[EXERCISE GOAL] Two lines in the data below mark the range: the one with "with hard toil?" and the one with "must vanquish this". Return both, along with every line between them, exactly.

[THE DATA]
^^^^
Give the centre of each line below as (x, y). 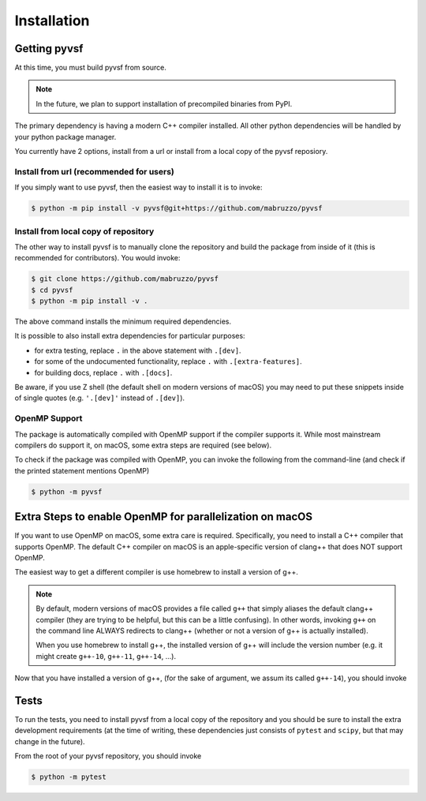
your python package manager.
^^^^
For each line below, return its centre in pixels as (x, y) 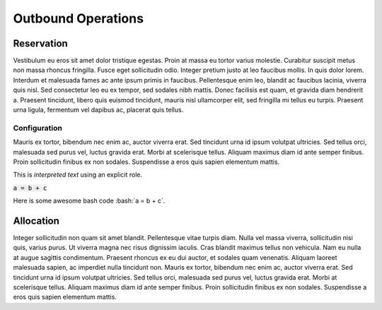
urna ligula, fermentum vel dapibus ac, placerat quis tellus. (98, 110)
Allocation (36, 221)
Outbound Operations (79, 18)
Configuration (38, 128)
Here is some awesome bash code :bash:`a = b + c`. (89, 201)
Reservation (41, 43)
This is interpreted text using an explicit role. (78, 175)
^^^^
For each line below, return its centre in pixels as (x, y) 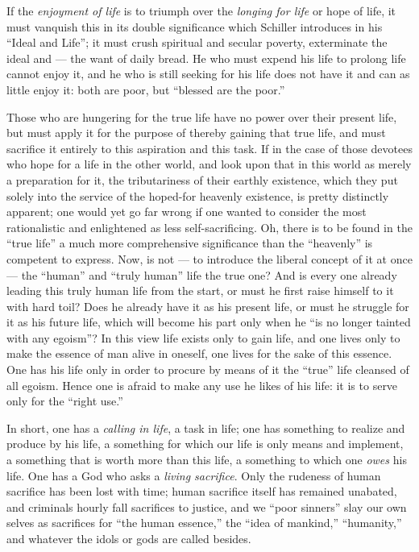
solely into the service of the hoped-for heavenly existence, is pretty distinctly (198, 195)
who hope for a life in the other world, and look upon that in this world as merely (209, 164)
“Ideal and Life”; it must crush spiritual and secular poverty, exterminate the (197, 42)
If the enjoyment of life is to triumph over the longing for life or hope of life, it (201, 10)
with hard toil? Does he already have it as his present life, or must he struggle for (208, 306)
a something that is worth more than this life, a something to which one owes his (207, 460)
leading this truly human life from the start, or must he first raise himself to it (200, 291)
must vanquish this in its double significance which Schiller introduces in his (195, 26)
^^^^
[RESPONSE TO THE EXERCISE]
with hard toil? Does he already have it as his present life, or must he struggle for (208, 306)
a something that is worth more than this life, a something to which one owes his (207, 460)
leading this truly human life from the start, or must he first raise himself to it (200, 291)
must vanquish this in its double significance which Schiller introduces in his (195, 26)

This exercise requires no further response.